İki tür çalışma biçimim var. Oturup mesai yapar gibi yazdığım zamanlar da oluyor, bir de belirli bir ruh halini beklerim. Bende ikisi de var. Kitap olarak çalıştığım şiirler var, Güzel Boşluk, Dağdaki Emirler, Puşt Ahali… Onlara mesai ayırıyorum, çalışmak için ortamlar yaratıyorum. Belli mekanlara gidiyorum, düzenli olarak her gün. Etrafımı ona göre düzenliyorum. Defterlerimle, kitaplarımla hazırlıyorum ortamımı.
'Öfke benim için önemli bir duygudur'
Bir şairin gezgin tarafı da var mıdır? Avustralya’da yaşadın, farklı ülkeler ve hayatlar yaşadın.
Avustralya da burası gibi, orada da “şiir bitti” diyorlar. Aziz Nesin orada yaşasaydı “her iki Avustralyalıdan üçü şair” derdi. Çok şair var. Dünya büyük bir köy aslında.
Varoluşçu bir şair misin?
Öyle şiirlerim var. Öfke benim için önemli bir duygudur. Bir katliam olmuştu Avustralya’da. 34 kişi öldürüldü iki gün içinde tek bir kişi tarafından. Ben de bu katliamın olduğu yeri iki ay öncesinde ziyaret etmiştim. Arkasından tüm toplum, herkes paralize oldu, açıklayamadılar. Buna tanıklık ettim. Hukukçular, hekimler, görgü tanıkları… Herkes bunu konuştu aylarca. Haleluya Demeden Olmaz’ı yazdım. O şiirimi hâlâ okuduğumda heyecanlanırım.
Müjgân şiirini kime yazdın?
Bende kalsın.
Şiirlerin şarkılara geçti mi?
Sadece bir tane müzisyen kardeşim Banu Akın’ın Kırmızı Leke adlı albümünde vardı.
YKY’den yayınlandı. Nasıl bir his buradan bir kitabın çıkması?

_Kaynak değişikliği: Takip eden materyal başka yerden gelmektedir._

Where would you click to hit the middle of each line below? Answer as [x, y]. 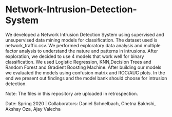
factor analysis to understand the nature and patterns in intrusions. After [82, 51]
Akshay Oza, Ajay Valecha [33, 109]
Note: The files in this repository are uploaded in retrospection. [72, 93]
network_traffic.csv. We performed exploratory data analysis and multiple [83, 45]
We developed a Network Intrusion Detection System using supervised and [85, 34]
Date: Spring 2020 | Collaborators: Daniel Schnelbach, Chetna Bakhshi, [81, 103]
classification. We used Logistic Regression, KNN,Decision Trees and [78, 62]
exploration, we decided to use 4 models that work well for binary [75, 56]
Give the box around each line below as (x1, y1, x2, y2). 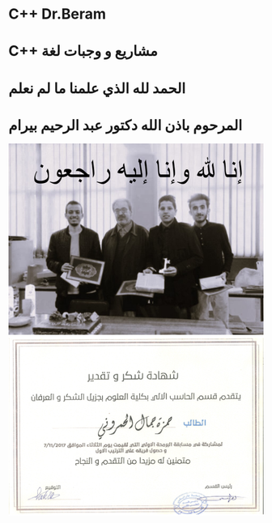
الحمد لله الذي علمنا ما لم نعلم (8, 79, 186, 97)
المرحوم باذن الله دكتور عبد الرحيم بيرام (8, 116, 243, 134)
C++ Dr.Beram (8, 5, 107, 23)
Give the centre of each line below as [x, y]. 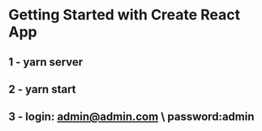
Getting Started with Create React [125, 15]
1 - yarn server [46, 62]
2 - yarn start [42, 89]
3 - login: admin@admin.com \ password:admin [131, 117]
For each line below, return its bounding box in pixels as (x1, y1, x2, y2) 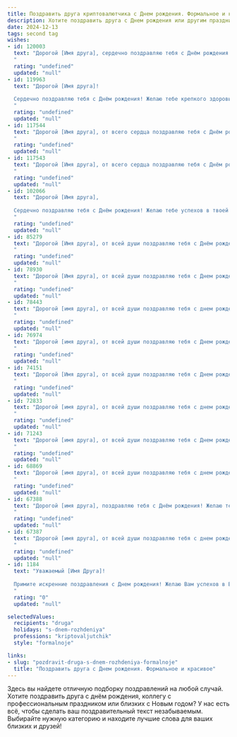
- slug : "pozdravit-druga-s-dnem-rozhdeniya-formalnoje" (7, 659, 178, 666)
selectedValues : (7, 613, 55, 621)
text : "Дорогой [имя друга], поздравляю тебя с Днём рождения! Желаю (13, 502, 222, 509)
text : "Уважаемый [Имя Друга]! (13, 568, 106, 575)
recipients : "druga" (13, 620, 74, 627)
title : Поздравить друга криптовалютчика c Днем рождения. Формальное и (7, 10, 226, 18)
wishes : (7, 37, 30, 44)
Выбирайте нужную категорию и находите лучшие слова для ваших (7, 714, 213, 723)
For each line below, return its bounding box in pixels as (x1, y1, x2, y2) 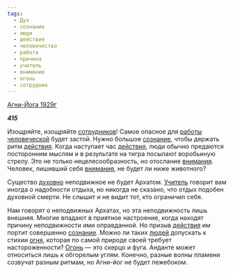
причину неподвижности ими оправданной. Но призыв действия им (7, 221, 211, 230)
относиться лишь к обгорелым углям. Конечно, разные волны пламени (7, 251, 220, 259)
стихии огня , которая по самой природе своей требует (7, 236, 172, 244)
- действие (13, 36, 45, 43)
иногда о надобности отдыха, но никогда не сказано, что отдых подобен (7, 185, 224, 194)
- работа (13, 49, 39, 56)
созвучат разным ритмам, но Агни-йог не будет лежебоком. (7, 258, 188, 267)
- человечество (13, 42, 58, 49)
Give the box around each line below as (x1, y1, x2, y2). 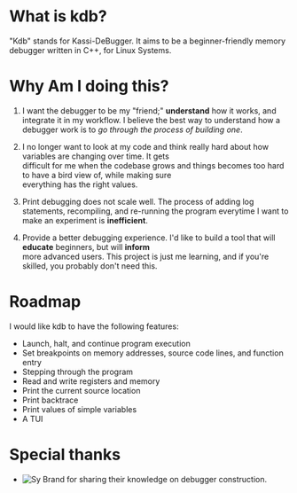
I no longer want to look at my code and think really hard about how (21, 141, 269, 152)
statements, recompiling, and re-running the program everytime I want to (21, 206, 289, 216)
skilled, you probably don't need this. (21, 260, 158, 271)
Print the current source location (21, 385, 141, 395)
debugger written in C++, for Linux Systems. (9, 44, 172, 55)
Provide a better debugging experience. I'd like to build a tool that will (21, 232, 276, 243)
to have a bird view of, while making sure (21, 169, 172, 180)
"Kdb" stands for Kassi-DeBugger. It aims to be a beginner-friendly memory (9, 35, 286, 46)

Bu benim on ikinci kitabım. Her kitap ayrı bir heyecan. Natama Şiir Dergisini çıkarıyorum biliyorsun. İnsanların aklına geliyordur “neden kendi yayınevinden çıkarmıyor” diye. Biz dergiyi kapattık aslında. O dönemde de bu dosyayı derleyip YKY’ye gönderdim. Biz “dergisiz olmuyor” deyip geri başladık dergiye, sonra da haberini aldım kitabımın çıkacağının. Özellikle dağıtım ve duyurma anlamında önemli YKY. Dağıtımcı şiir kitabı almıyor. Bu büyük bir sorun.
Roman gibi başka bir türde üretimde bulunmayı düşünüyor musun?
Düşünmüyorum. Üç öykü yazdım bugüne kadar. Başka bir dünya orası. Ben kendimi öykücü gibi göremiyorum.